Shelley drukte het overtrekpapier tegen de kaart om te controleren dat ze erdoor kon kijken. “De volgende locatie is een wegattractie…wat staat daar? Een soort kermis denk ik. Dan hebben we een klein stadje omcirkeld – o nee, dat zal wel handig voor hem zijn! En de laatste is zo te zien…open terrein? Er staat daar niet echt iets.”

Zoe volgde Shelley’s ontdekkingen terwijl ze nadacht. “We hoeven hem maar een keer te pakken.

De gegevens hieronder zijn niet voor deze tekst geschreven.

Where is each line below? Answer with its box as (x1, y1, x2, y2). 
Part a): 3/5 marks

We gaan vanavond op de uitkijk bij die kermis. Het doet er niet toe waar het lichaam wordt achtergelaten, maar waar de moord wordt gepleegd. We moeten hem op heterdaad betrappen.”

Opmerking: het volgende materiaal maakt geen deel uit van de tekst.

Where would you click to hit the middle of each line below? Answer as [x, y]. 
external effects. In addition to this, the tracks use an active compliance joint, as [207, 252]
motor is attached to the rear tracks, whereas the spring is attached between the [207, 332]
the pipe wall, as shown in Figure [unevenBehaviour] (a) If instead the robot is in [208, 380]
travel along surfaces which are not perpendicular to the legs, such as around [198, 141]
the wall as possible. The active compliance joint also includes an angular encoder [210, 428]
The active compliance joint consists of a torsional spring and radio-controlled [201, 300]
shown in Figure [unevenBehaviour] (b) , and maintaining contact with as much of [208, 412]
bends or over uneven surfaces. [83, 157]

“Dat gaat niet gemakkelijk zijn,” zei Shelley. Ze speelde met haar hangertje, reeg het heen en weer om haar hals.

“Toch moeten we het proberen,” zei Zoe. “We moeten hem vanavond opsporen, voor hij toeslaat in het stadje. Ik bel het hoofd van de staatspolitie van Kansas wel, dan organiseer ik een presentatie. We moeten nu mobiliseren.”

***

Zoe bekeek de vierentwintig bijeengebrachte mannen en vrouwen met enigszins nerveuze afwachting. Haar hoofd maakte overuren terwijl ze hen observeerde. De twee hele centimeters die de snor van een agent voorbij zijn mondhoeken groeide. De jongste agent die aanwezig was, eenentwintig jaar oud, de oudste waarschijnlijk midden veertig. De manier waarop de maatschappelijke hiërarchie het hoofd van de politie een stoel voor in de kamer, precies in het midden, had toegewezen, en hoe gegadigden voor promotie zich zo dicht mogelijk bij hem hadden verschanst.

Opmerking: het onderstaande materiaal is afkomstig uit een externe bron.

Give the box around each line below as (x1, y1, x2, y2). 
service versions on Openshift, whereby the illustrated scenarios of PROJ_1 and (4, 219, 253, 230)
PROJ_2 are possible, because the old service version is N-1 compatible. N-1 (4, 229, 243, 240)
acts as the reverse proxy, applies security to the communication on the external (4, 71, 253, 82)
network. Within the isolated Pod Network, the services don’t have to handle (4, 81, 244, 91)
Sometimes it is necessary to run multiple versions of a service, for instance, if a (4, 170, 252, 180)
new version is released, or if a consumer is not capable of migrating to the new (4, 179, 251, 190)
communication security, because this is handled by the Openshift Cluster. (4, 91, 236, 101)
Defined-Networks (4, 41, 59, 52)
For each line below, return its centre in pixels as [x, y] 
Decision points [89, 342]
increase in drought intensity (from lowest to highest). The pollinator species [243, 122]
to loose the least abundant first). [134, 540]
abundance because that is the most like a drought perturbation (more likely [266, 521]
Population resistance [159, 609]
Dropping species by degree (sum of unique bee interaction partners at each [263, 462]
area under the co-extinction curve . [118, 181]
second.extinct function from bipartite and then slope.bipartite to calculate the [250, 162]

“We denken dat de dader de volgende locatie nu zal aandoen: de Gigantische Dinosauruskermis van Kansas,” kondigde Shelley aan. Ze stond voor de kaart die ze hadden uitvergroot voor de presentatie. “Degenen van jullie die hier vandaan komen zullen het kennen, maar het is kort gezegd een permanente wegattractie met ongeveer twintig reusachtige dinosaurusstandbeelden. Daaromheen een aantal kermisspelletjes, etenskraampjes, kraampjes voor memorabilia enzovoorts.”

“Het slechte nieuws,” zei Zoe, “is dat vanavond een speciaal Familieavond evenement plaatsvindt. De kermis heeft een aantal speciale attracties, evenals korting op toegangskaartjes voor groepen van drie of meer mensen. Dat betekent dat er waarschijnlijk een behoorlijke toeloop zal zijn, wat ons werk een stuk lastiger maakt.”

“Waarom sluiten we de kermis niet gewoon?” vroeg een van de plaatselijke agenten met zijn hand in de lucht.

“We willen hem niet afschrikken,” antwoordde Zoe. “Vergeet niet dat hij niet alleen van plan is om op deze plek toe te slaan, maar ook op andere plekken in de toekomst, als we kijken naar zijn gedragingen tot nu toe. Als we hem er vanavond van weerhouden te moorden, redden we een leven. Maar als we hem vanavond oppakken, zorgen we ervoor dat hij nooit weer een moord kan plegen.”

Shelley nam het over. “We hebben wat informatie die het iets gemakkelijker kan maken om hem op te sporen. We concentreren ons op de parkeerplaats, omdat we weten wat voor soort auto we zoeken. Het is een groene sedan van een ouder model, waarschijnlijk met een kenteken van buiten de staat. Om het zeker te weten gaan we alle sedans na die aan de beschrijving voldoen, en bekijken we de chauffeurs. We zoeken naar een man die waarschijnlijk alleen reist.”

“Wat als hij van auto gewisseld is?” Dit kwam van een andere agent.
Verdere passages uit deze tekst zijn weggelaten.